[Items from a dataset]
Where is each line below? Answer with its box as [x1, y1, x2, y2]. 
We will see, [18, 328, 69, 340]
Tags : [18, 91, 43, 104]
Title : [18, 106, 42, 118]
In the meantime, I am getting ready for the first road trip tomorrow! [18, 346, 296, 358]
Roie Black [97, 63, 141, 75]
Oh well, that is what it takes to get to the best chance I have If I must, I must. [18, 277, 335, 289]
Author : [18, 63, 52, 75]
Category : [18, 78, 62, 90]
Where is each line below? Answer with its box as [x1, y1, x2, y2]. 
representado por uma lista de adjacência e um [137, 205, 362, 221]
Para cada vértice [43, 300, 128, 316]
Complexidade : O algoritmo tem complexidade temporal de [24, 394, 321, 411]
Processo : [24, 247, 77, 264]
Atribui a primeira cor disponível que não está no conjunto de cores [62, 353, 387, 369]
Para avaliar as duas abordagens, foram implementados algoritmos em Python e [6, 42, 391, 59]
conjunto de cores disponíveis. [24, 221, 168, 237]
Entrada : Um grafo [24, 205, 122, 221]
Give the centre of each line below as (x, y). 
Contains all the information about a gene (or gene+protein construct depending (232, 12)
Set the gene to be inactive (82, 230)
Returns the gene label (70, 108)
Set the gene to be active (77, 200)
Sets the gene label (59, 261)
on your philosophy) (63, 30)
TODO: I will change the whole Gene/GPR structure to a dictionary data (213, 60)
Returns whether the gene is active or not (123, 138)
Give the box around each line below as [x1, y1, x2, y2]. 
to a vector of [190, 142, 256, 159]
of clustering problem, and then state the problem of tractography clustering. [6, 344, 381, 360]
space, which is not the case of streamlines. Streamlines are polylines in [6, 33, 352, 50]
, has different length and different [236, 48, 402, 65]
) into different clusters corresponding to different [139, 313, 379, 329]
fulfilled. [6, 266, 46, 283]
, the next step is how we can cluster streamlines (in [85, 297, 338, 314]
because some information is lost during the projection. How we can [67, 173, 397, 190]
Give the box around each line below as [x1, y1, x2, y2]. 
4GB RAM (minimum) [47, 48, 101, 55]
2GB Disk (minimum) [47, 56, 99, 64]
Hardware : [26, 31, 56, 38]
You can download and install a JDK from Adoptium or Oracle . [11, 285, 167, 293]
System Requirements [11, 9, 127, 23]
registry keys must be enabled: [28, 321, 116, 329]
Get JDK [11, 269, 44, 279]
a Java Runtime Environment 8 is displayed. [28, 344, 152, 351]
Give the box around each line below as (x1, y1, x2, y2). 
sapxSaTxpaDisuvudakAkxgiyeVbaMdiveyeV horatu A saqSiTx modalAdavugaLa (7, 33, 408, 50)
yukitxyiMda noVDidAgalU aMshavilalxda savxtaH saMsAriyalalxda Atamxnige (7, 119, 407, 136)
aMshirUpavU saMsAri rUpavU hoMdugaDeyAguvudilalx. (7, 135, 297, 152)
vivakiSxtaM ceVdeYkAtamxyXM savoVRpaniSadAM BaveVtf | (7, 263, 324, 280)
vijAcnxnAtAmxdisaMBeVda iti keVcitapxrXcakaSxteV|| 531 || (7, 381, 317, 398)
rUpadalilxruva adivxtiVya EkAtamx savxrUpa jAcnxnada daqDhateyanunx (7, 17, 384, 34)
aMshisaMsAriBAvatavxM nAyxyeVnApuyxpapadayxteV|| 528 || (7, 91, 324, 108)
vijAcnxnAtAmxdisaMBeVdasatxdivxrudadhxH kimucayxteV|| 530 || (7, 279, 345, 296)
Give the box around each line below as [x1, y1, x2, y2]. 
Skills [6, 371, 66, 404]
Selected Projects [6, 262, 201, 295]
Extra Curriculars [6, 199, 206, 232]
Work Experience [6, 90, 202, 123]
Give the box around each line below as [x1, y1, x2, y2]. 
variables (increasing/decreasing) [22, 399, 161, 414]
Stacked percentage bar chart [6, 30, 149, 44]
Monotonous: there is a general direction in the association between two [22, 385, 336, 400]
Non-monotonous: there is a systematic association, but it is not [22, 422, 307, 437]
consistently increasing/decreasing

PROBLEM TO WORK ON :: The records shown earlier should all be returned verbatim.

WRITTEN SOLUTION ::
Where is each line below? Answer with its box as [x1, y1, x2, y2]. 
We will see, [18, 328, 69, 340]
Tags : [18, 91, 43, 104]
Title : [18, 106, 42, 118]
In the meantime, I am getting ready for the first road trip tomorrow! [18, 346, 296, 358]
Roie Black [97, 63, 141, 75]
Oh well, that is what it takes to get to the best chance I have If I must, I must. [18, 277, 335, 289]
Author : [18, 63, 52, 75]
Category : [18, 78, 62, 90]
Where is each line below? Answer with its box as [x1, y1, x2, y2]. 
representado por uma lista de adjacência e um [137, 205, 362, 221]
Para cada vértice [43, 300, 128, 316]
Complexidade : O algoritmo tem complexidade temporal de [24, 394, 321, 411]
Processo : [24, 247, 77, 264]
Atribui a primeira cor disponível que não está no conjunto de cores [62, 353, 387, 369]
Para avaliar as duas abordagens, foram implementados algoritmos em Python e [6, 42, 391, 59]
conjunto de cores disponíveis. [24, 221, 168, 237]
Entrada : Um grafo [24, 205, 122, 221]
Give the centre of each line below as (x, y). 
Contains all the information about a gene (or gene+protein construct depending (232, 12)
Set the gene to be inactive (82, 230)
Returns the gene label (70, 108)
Set the gene to be active (77, 200)
Sets the gene label (59, 261)
on your philosophy) (63, 30)
TODO: I will change the whole Gene/GPR structure to a dictionary data (213, 60)
Returns whether the gene is active or not (123, 138)
Give the box around each line below as [x1, y1, x2, y2]. 
to a vector of [190, 142, 256, 159]
of clustering problem, and then state the problem of tractography clustering. [6, 344, 381, 360]
space, which is not the case of streamlines. Streamlines are polylines in [6, 33, 352, 50]
, has different length and different [236, 48, 402, 65]
) into different clusters corresponding to different [139, 313, 379, 329]
fulfilled. [6, 266, 46, 283]
, the next step is how we can cluster streamlines (in [85, 297, 338, 314]
because some information is lost during the projection. How we can [67, 173, 397, 190]
Give the box around each line below as [x1, y1, x2, y2]. 
4GB RAM (minimum) [47, 48, 101, 55]
2GB Disk (minimum) [47, 56, 99, 64]
Hardware : [26, 31, 56, 38]
You can download and install a JDK from Adoptium or Oracle . [11, 285, 167, 293]
System Requirements [11, 9, 127, 23]
registry keys must be enabled: [28, 321, 116, 329]
Get JDK [11, 269, 44, 279]
a Java Runtime Environment 8 is displayed. [28, 344, 152, 351]
Give the box around each line below as (x1, y1, x2, y2). 
sapxSaTxpaDisuvudakAkxgiyeVbaMdiveyeV horatu A saqSiTx modalAdavugaLa (7, 33, 408, 50)
yukitxyiMda noVDidAgalU aMshavilalxda savxtaH saMsAriyalalxda Atamxnige (7, 119, 407, 136)
aMshirUpavU saMsAri rUpavU hoMdugaDeyAguvudilalx. (7, 135, 297, 152)
vivakiSxtaM ceVdeYkAtamxyXM savoVRpaniSadAM BaveVtf | (7, 263, 324, 280)
vijAcnxnAtAmxdisaMBeVda iti keVcitapxrXcakaSxteV|| 531 || (7, 381, 317, 398)
rUpadalilxruva adivxtiVya EkAtamx savxrUpa jAcnxnada daqDhateyanunx (7, 17, 384, 34)
aMshisaMsAriBAvatavxM nAyxyeVnApuyxpapadayxteV|| 528 || (7, 91, 324, 108)
vijAcnxnAtAmxdisaMBeVdasatxdivxrudadhxH kimucayxteV|| 530 || (7, 279, 345, 296)
Give the box around each line below as [x1, y1, x2, y2]. 
Skills [6, 371, 66, 404]
Selected Projects [6, 262, 201, 295]
Extra Curriculars [6, 199, 206, 232]
Work Experience [6, 90, 202, 123]
Give the box around each line below as [x1, y1, x2, y2]. 
variables (increasing/decreasing) [22, 399, 161, 414]
Stacked percentage bar chart [6, 30, 149, 44]
Monotonous: there is a general direction in the association between two [22, 385, 336, 400]
Non-monotonous: there is a systematic association, but it is not [22, 422, 307, 437]
consistently increasing/decreasing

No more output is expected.